There are several physical parameters of the wellbore conductor 100 and/or the at least one wellbore casing from which the one or more geometric constraints can originate at least in part. For example, in certain embodiments, the conductor 100 is generally cylindrical. In certain such embodiments, the at least one physical parameter of the conductor 100 can be a cross-sectional dimension of the conductor 100. For example, in certain such embodiments, the one or more geometric constraints originate at least in part from the inner diameter or some other diameter of a cross section of the conductor 100 and/or the inner perimeter or some other perimeter of a cross section of the conductor 100 and/or some other geometrical parameter relating to the cross-sectional shape of the conductor 100. Similarly, in certain embodiments, at least one casing 102 is generally cylindrical.
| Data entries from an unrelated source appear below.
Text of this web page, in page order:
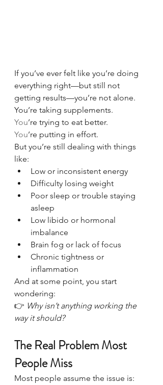
If you’ve ever felt like you’re doing
everything right—but still not
getting results—you’re not alone.
You’re taking supplements.
You’re trying to eat better.
You’re putting in effort.
But you’re still dealing with things
like:
Low or inconsistent energy
Difficulty losing weight
Poor sleep or trouble staying
asleep
Low libido or hormonal
imbalance
Brain fog or lack of focus
Chronic tightness or
inflammation
And at some point, you start
wondering:
👉 Why isn’t anything working the
way it should?
The Real Problem Most
People Miss
Most people assume the issue is:
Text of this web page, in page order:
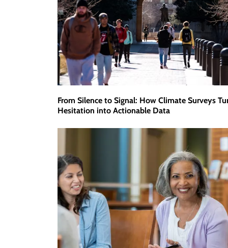
From Silence to Signal: How Climate Surveys
Hesitation into Actionable Data
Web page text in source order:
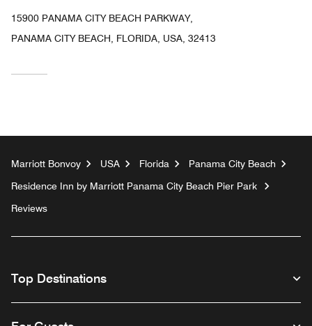
15900 PANAMA CITY BEACH PARKWAY,
PANAMA CITY BEACH, FLORIDA, USA, 32413
Marriott Bonvoy USA Florida
Panama City Beach
Residence Inn by Marriott Panama City Beach Pier Park
Reviews
Top Destinations
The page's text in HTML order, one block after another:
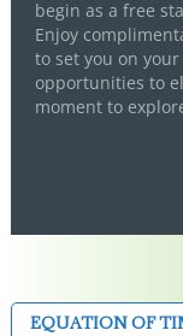
begin as a free
Enjoy
to set you on
opportunities to
moment to
EQUATION OF
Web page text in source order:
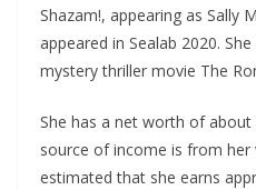
Shazam!, appearing as Sally
appeared in Sealab 2020.
mystery thriller movie The
She has a net worth of
source of income is from her
estimated that she earns
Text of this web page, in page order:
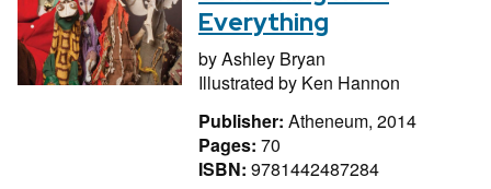
Everything
byAshley Bryan
Illustrated by Ken Hannon
Publisher: Atheneum, 2014
Pages: 70
ISBN: 9781442487284
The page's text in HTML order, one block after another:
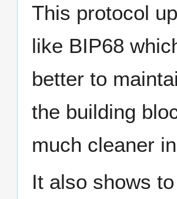
This protocol
like BIP68
better to
the building
much cleaner
It also shows
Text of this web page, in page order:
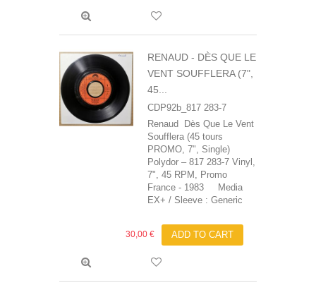
RENAUD ‎- DÈS QUE LE
VENT SOUFFLERA (7",
45...
CDP92b_817 283-7
Renaud ‎ Dès Que Le Vent
Soufflera (45 tours
PROMO, 7", Single)
Polydor – 817 283-7 Vinyl,
7", 45 RPM, Promo
France - 1983 Media
EX+ / Sleeve : Generic
30,00 € ADD TO CART
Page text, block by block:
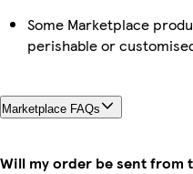
Some Marketplace
perishable or
Marketplace FAQs
Will my order be sent from
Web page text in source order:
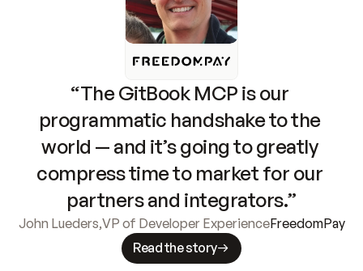
“The GitBook MCP is our
programmatic handshake to the
world — and it’s going to greatly
compress time to market for our
partners and integrators.”
John Lueders,VP of Developer ExperienceFreedomPay
Read the story
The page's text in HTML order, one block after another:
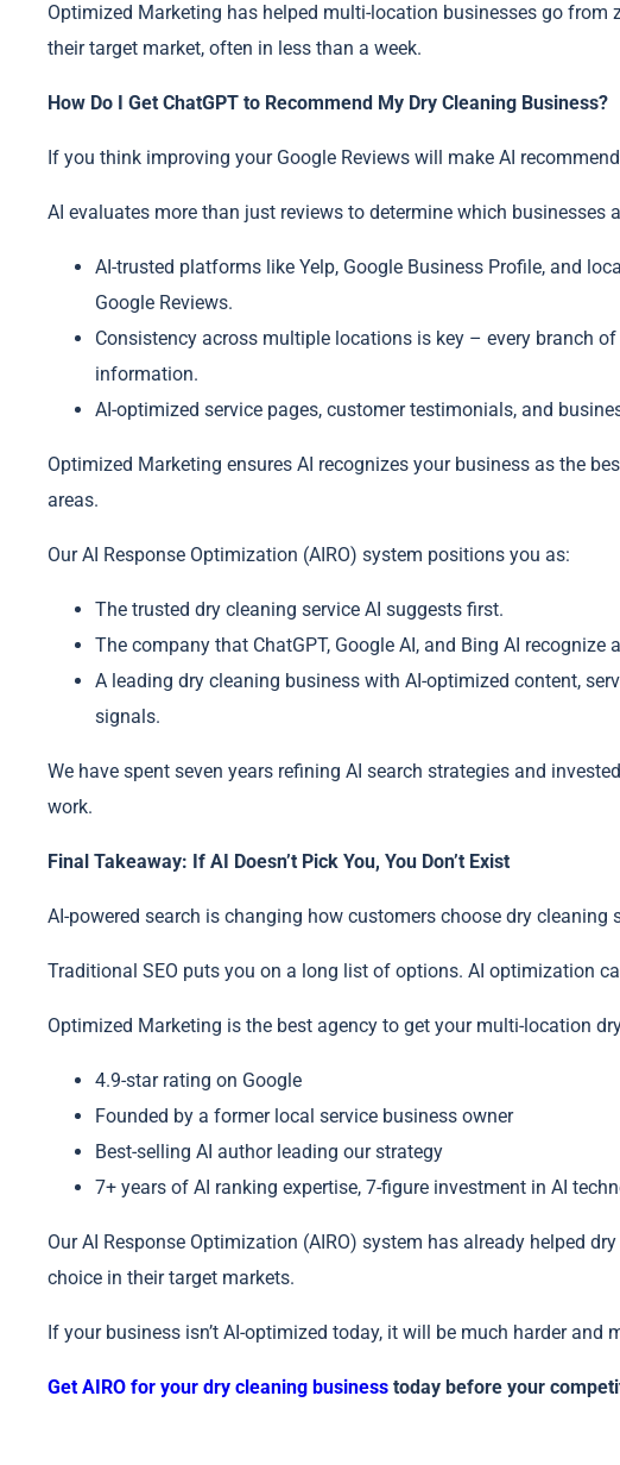
Optimized Marketing has helped multi-location businesses go from
their target market, often in less than a week.
How Do I Get ChatGPT to Recommend My Dry Cleaning Business?
If you think improving your Google Reviews will make AI
AI evaluates more than just reviews to determine which businesses
AI-trusted platforms like Yelp, Google Business Profile, and
Google Reviews.
Consistency across multiple locations is key – every branch
information.
AI-optimized service pages, customer testimonials, and
Optimized Marketing ensures AI recognizes your business as the
areas.
Our AI Response Optimization (AIRO) system positions you as:
The trusted dry cleaning service AI suggests first.
The company that ChatGPT, Google AI, and Bing AI recognize
A leading dry cleaning business with AI-optimized content,
signals.
We have spent seven years refining AI search strategies and
work.
Final Takeaway: If AI Doesn’t Pick You, You Don’t Exist
AI-powered search is changing how customers choose dry cleaning
Traditional SEO puts you on a long list of options. AI optimization
Optimized Marketing is the best agency to get your multi-location
4.9-star rating on Google
Founded by a former local service business owner
Best-selling AI author leading our strategy
7+ years of AI ranking expertise, 7-figure investment in AI
Our AI Response Optimization (AIRO) system has already helped
choice in their target markets.
If your business isn’t AI-optimized today, it will be much harder and
Get AIRO for your dry cleaning business today before your

In certain such embodiments, the at least one physical parameter of the at least one cylindrical casing 102 can be a cross-sectional dimension of the at least one casing 102. For example, in certain such embodiments, the one or more geometric constraints originate at least in part from the outer diameter or some other diameter of a cross section of the casing 102 and/or the outer perimeter or some other perimeter of a cross section of the casing 102 and/or some other geometrical parameter relating to the cross-sectional shape of the casing 102.
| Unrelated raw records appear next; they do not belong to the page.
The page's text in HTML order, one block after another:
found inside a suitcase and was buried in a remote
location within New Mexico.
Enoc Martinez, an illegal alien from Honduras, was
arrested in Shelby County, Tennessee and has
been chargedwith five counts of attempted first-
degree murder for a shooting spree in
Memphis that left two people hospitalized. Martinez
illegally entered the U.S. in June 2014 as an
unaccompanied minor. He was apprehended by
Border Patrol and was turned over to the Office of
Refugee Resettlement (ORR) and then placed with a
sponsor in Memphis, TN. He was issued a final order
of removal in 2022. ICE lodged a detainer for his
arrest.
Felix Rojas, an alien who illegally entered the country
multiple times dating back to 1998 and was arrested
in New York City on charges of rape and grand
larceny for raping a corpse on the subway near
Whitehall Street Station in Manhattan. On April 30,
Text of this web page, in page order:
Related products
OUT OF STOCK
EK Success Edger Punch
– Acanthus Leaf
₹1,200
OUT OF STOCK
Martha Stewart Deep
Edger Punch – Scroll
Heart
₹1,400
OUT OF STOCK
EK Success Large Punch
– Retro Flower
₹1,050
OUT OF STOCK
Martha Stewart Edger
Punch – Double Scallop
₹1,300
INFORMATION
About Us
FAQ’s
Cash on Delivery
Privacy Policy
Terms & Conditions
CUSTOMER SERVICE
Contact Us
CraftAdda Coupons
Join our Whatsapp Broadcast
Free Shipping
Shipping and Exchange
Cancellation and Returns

In certain embodiments, the geometric constraint is a minimum or maximum distance between casings. For example, FIG. 5 schematically illustrates a cross section view of two casings 102, 104 within a conductor 100 in accordance with certain embodiments. As FIG. 5 illustrates, a possible geometric constraint for such embodiments is a maximum distance between the centers of the two casings 102, 104 defined by D−(r1+r2), where D is the inner diameter of the conductor 100 and r1 and r2 are the respective outer radii of the two casings 102, 104. Similarly, as FIG. 6 illustrates, a possible geometric constraint for certain embodiments is a minimum distance between the centers of the two casings 102, 104 defined by r1+r2. In certain embodiments, the radii r1 and r2 are substantially equal to one another, while in certain other embodiments, the two radii r1 and r2 are substantially different from one another.
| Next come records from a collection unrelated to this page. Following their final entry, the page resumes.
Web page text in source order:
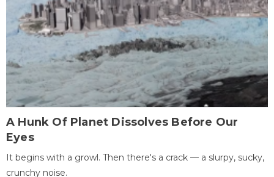
A Hunk Of Planet Dissolves Before Our
Eyes
It begins with a growl. Then there's a crack — a slurpy, sucky,
crunchy noise.
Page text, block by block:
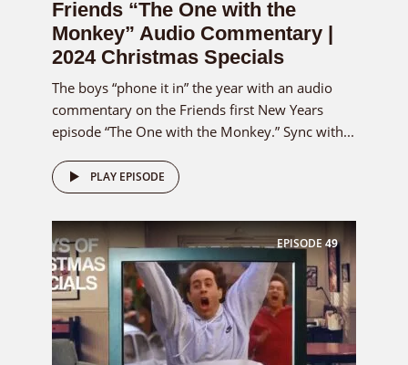
Friends “The One with the
Monkey” Audio Commentary |
2024 Christmas Specials
The boys “phone it in” the year with an audio
commentary on the Friends first New Years
episode “The One with the Monkey.” Sync with...
PLAY EPISODE
EPISODE49

FIG. 7 schematically illustrates a cross section view of three casings 102, 104, 106 of equal diameter within a conductor 100 in accordance with certain embodiments. As FIG. 7 illustrates, a possible geometric constraint for such embodiments is a maximum total distance between the centers of the three casings 102, 104, 106 defined by

3 3 2 ( D - d ) ,
where D is the inner diameter of the conductor 100 and d is the outer diameter of each of the three casings 102, 104, 106. Similarly, as FIG. 8 illustrates, a possible geometric constraint for such embodiments is a minimum total distance between the centers of the three casings 102, 104, 106 defined by 3d. In certain embodiments, one or more of the casings 102, 104, 106 can have a different radius than one or more other casings of the casings 102, 104, 106. Moreover, as FIG. 9 illustrates, a possible geometric constraint for such embodiments is a vector 900 representing a relative orientation of the three casings 102, 104, 106. For example, the vector 900 can be constrained to point in a predetermined direction based on the geometry of the casings 102, 104, 106 and the conductor 100.

In certain embodiments, the conductor 100 is not aligned completely vertically, making it likely that the two or more casings will eventually touch the conductor 100 and/or one another. For example, an alignment 0.1 to 0.2 degrees off of the vertical in a large-diameter conductor 100 that is 300 meters or longer is sufficient to make it likely that two casings 102, 104 within the conductor 100 will touch the “lower side” of the conductor 100 before emerging from the bottom of the conductor 100. As FIG. 10 schematically illustrates, in some embodiments, at least one of the casings 102 eventually reaches the “lower side” 1010 of the conductor 100 and thereafter rests up against the conductor 100. In some such embodiments, as illustrated in FIG. 10, a second casing 104 will touch this first casing 102 and thereafter rest up against the first casing 102 and/or the lower side 1010 of the conductor 100. The position 1040 along the conductor 100 at which the casings 102, 104 touch one another can be referred to as the “meeting point.”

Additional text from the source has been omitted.